Application insight through performance modeling
Doctor of Philosophy
Tuning the performance of applications requires understanding the interactions between code and target architecture. Hardware counters, present in all modern processors, can identify possible causes of performance problems and can pinpoint sections of code that execute at a low fraction of machine peak performance. However, the information provided by hardware counters is often insufficient to understand the causes of poor performance or to realistically estimate the potential for performance improvement. This thesis presents techniques to measure and model application characteristics independent of the target architecture. Using information gathered from both static and dynamic analysis, this approach not only makes accurate predictions about the behavior of an application on a target architecture for different inputs, but also provides guidance for tuning by highlighting the factors that limit performance at different points in a program. We introduce several new performance analysis metrics that estimate the maximum gain expected from tuning different aspects of an application, or from using hardware accelerator coprocessors. Our approach models the most important factors affecting application performance and provides estimates of unfulfilled performance potential due to a mismatch between an application's characteristics and the resources present on the target architecture. We model an application's instruction execution cost and memory hierarchy utilization, and we identify performance problems arising from insufficient instruction-level parallelism or poor data locality. To demonstrate the utility of this approach, this thesis presents the results of analyzing and tuning two scientific applications.
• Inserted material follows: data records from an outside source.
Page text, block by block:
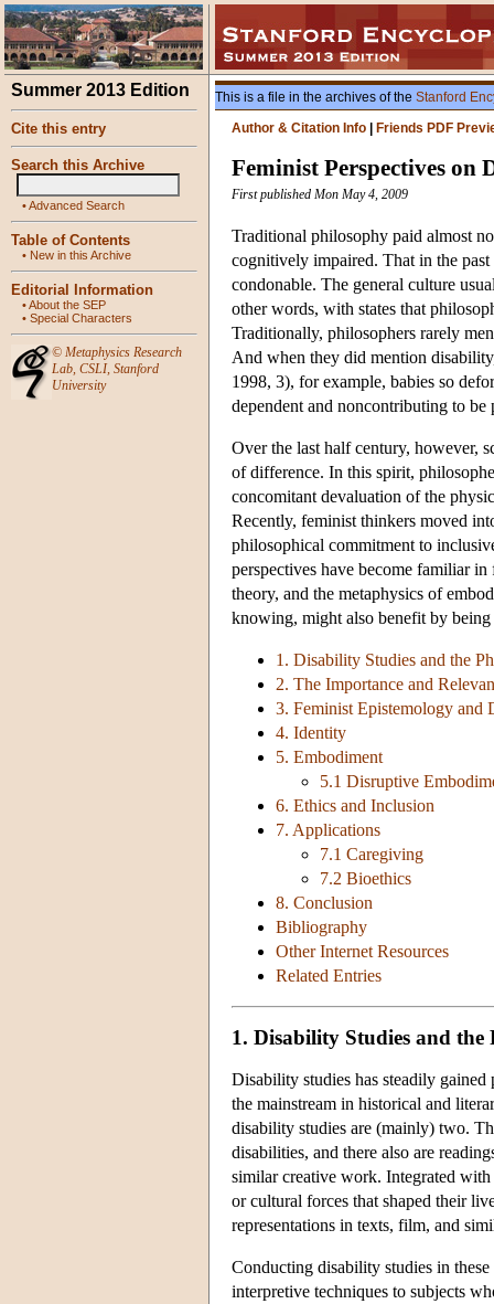
Summer 2013 Edition
Cite this entry
Search this Archive
•Advanced Search
Table of Contents
• New in this Archive
Editorial Information
•About the SEP
• Special Characters
© Metaphysics Research
Lab, CSLI, Stanford
University
This is a file in the archives of the Stanford
Author & Citation Info
Friends PDF
Feminist Perspectives on
First published Mon May 4, 2009
Traditional philosophy paid almost
cognitively impaired. That in the
condonable. The general culture
other words, with states that
Traditionally, philosophers rarely
And when they did mention
1998, 3), for example, babies so
dependent and noncontributing to
Over the last half century, however,
of difference. In this spirit,
concomitant devaluation of the
Recently, feminist thinkers moved
philosophical commitment to
perspectives have become familiar
theory, and the metaphysics of
knowing, might also benefit by
1. Disability Studies and the
2. The Importance and
3. Feminist Epistemology and
4. Identity
5. Embodiment
5.1 Disruptive
6. Ethics and Inclusion
7. Applications
7.1 Caregiving
7.2 Bioethics
8. Conclusion
Bibliography
Other Internet Resources
Related Entries
1. Disability Studies and
Disability studies has steadily
the mainstream in historical and
disability studies are (mainly) two.
disabilities, and there also are
similar creative work. Integrated
or cultural forces that shaped their
representations in texts, film, and
Conducting disability studies in
interpretive techniques to subjects
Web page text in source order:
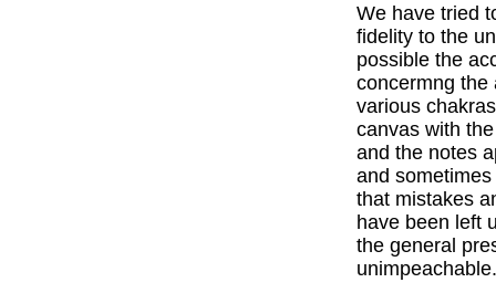
We have tried
fidelity to the
possible the
concermng the
various
canvas with
and the notes
and
that mistakes
have been left
the general
unimpeachable.
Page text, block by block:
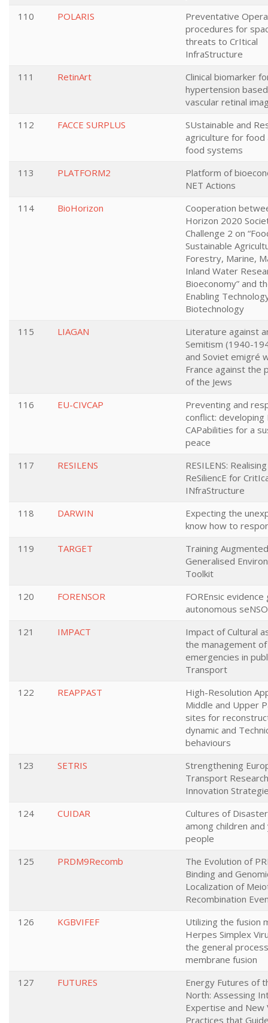
110
POLARIS
Preventative
procedures for
threats to CrItical
InfraStructure
111
RetinArt
Clinical biomarker
hypertension
vascular retinal
112
FACCE SURPLUS
SUstainable and
agriculture for food
food systems
113
PLATFORM2
Platform of
NET Actions
114
BioHorizon
Cooperation
Horizon 2020
Challenge 2 on
Sustainable
Forestry, Marine,
Inland Water
Bioeconomy” and
Enabling
Biotechnology
115
LIAGAN
Literature against
Semitism (1940-
and Soviet emigré
France against the
of the Jews
116
EU-CIVCAP
Preventing and
conflict: developing
CAPabilities for a
peace
117
RESILENS
RESILENS:
ReSiliencE for
INfraStructure
118
DARWIN
Expecting the
know how to
119
TARGET
Training
Generalised
Toolkit
120
FORENSOR
FOREnsic
autonomous
121
IMPACT
Impact of Cultural
the management of
emergencies in
Transport
122
REAPPAST
High-Resolution
Middle and Upper
sites for
dynamic and
behaviours
123
SETRIS
Strengthening
Transport
Innovation
124
CUIDAR
Cultures of
among children and
people
125
PRDM9Recomb
The Evolution of
Binding and
Localization of
Recombination
126
KGBVIFEF
Utilizing the fusion
Herpes Simplex
the general
membrane fusion
127
FUTURES
Energy Futures of
North: Assessing
Expertise and New
Practices that
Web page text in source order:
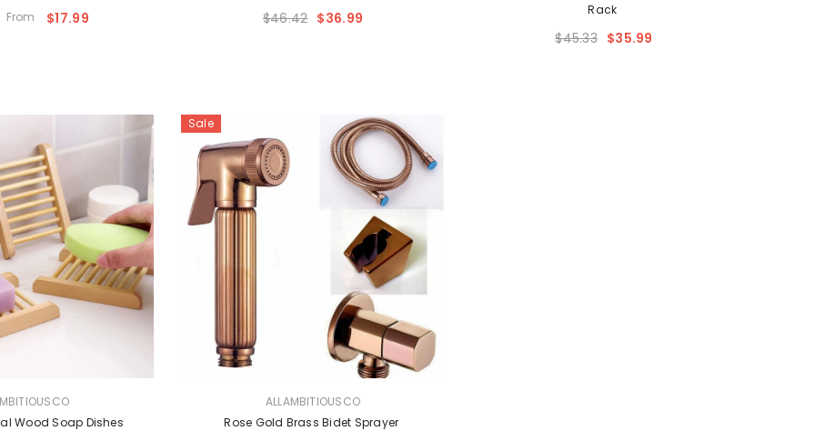
From $17.99 $46.42 $36.99
Rack
$45.33 $35.99
Wood Soap Dishes
Sale
ALLAMBITIOUSCO
Rose Gold Brass Bidet Sprayer
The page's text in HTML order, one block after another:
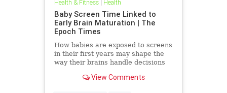
Health & Fitness| Health
Baby Screen Time Linked to
Early Brain Maturation | The
Epoch Times
How babies are exposed to screens
in their first years may shape the
way their brains handle decisions
View Comments
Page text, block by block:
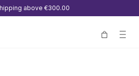
above €300.00
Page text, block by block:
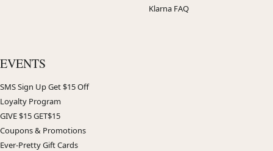
Klarna FAQ
EVENTS
SMS Sign Up Get $15 Off
Loyalty Program
GIVE $15 GET$15
Coupons & Promotions
Ever-Pretty Gift Cards
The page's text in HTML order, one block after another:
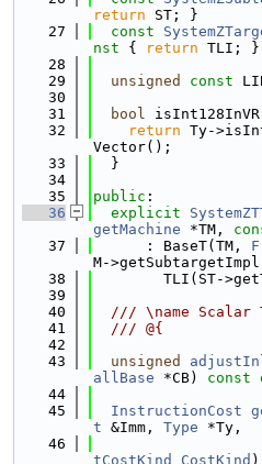
return ST; }
   27
const
nst { return TLI; }
   28
   29
unsigned const
   30
   31
bool
   32
return Ty-
Vector();
   33
  }
   34
   35
public :
   36
explicit
getMachine *TM,
   37
      : BaseT(TM,
F
M-
   38
TLI(ST-
   39
   40
/// \name Scalar
   41
  /// @{
   42
   43
unsigned
allBase *CB) const
   44
   45
InstructionCost
t &Imm, Type *Ty,
   46
tCostKind
CostKind )
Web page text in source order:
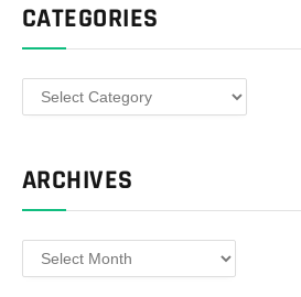
CATEGORIES
Categories
ARCHIVES
Archives
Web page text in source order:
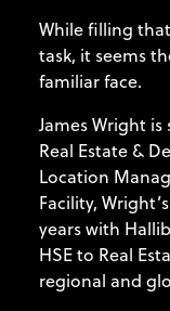
While filling
task, it seems
familiar face.
James Wright
Real Estate &
Location
Facility,
years with
HSE to Real
regional and
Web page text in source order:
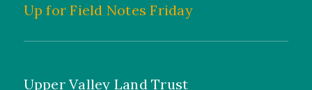
Up for Field Notes Friday
Upper Valley Land Trust
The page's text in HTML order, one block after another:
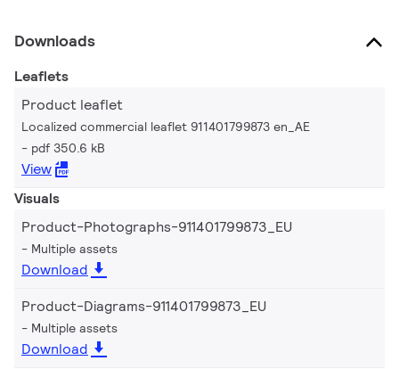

For Sweep3D, a three-dimensional Cartesian geometry neutron transport code benchmark from the DOEs Accelerated Strategic Computing Initiative, our analysis identified opportunities for improvement that shortened execution time by 66% on an Itanium2--based system. For the Gyrokinetic Toroidal Code (GTC) from Princeton Plasma Physics Laboratory, a particle-in-cell code that stimulates turbulent transport of particles and energy in burning plasma, our techniques identified opportunities for improvement that shortened execution time by 33% on the same Itanium2 system.